This is precisely what American storm chaser Josh Morgerman, who is on the ground documenting Uwan, warned about. He had to “set the record straight” against the wave of misinformation, stating: “These mountains do not protect the east coast of Luzon, which regularly experiences some of the strongest tropical cyclone impacts in the world.”
The science, in fact, tells a much scarier story. A 2023 study from the Philippine Journal of Science by Drs. Gerry Bagtasa and Bernard Alan Racoma analyzed 45 typhoons. Their findings are not a gentle correction; they are an operational mandate.
The study found the Sierra Madre can reduce wind strength by a mere 1% to 13%. That is not protection; it’s a slight inconvenience for a super typhoon. More alarmingly, the range enhances rainfall by 23% to 55% in the western part of Luzon. As the DOST itself summarized, “hindi ito nagbibigay ng ganap na proteksyon” (it does not give full protection).

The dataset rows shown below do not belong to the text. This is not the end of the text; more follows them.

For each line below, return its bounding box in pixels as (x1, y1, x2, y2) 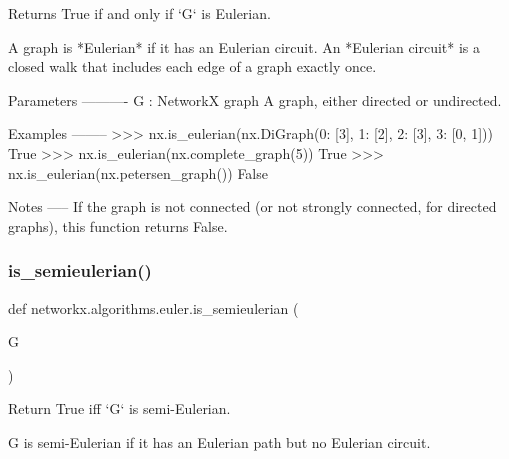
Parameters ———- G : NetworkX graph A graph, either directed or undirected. (8, 89, 502, 110)
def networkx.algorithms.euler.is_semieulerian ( (8, 297, 299, 318)
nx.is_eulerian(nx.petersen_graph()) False (8, 162, 268, 183)
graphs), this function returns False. (8, 215, 228, 236)
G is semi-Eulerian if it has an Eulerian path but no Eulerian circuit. (8, 431, 431, 452)
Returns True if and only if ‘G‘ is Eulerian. (8, 3, 271, 23)
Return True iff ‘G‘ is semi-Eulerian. (8, 398, 231, 419)
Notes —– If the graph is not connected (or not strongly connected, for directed (8, 196, 497, 217)

This data is a direct order to our communities, leaders, and disaster managers. “Ditch the folklore” means redrawing our risk maps. It means the governor of Isabela must plan for a direct hit, not a weakened storm. It means the governor of Pangasinan must prepare for more rain, not less. The same can be said in the case of Guimaras and Iloilo.
This whole episode reveals a deep-seated part of our national psyche. We love a deus ex machina. We romanticize the Sierra Madre in the same way we romanticize our own “resilience”—as a passive, magical force that will see us through.
In the age of climate change, this romanticism is fatal. Super Typhoon Uwan is a brutal call for our national maturity. We must, collectively, grow up. We must trade our comforting myths for hard science and our hope for hard work. The shield is not the mountain. The real shield is data-driven policy, properly funded science at PAGASA and DOST, and a public educated on reality, not romance.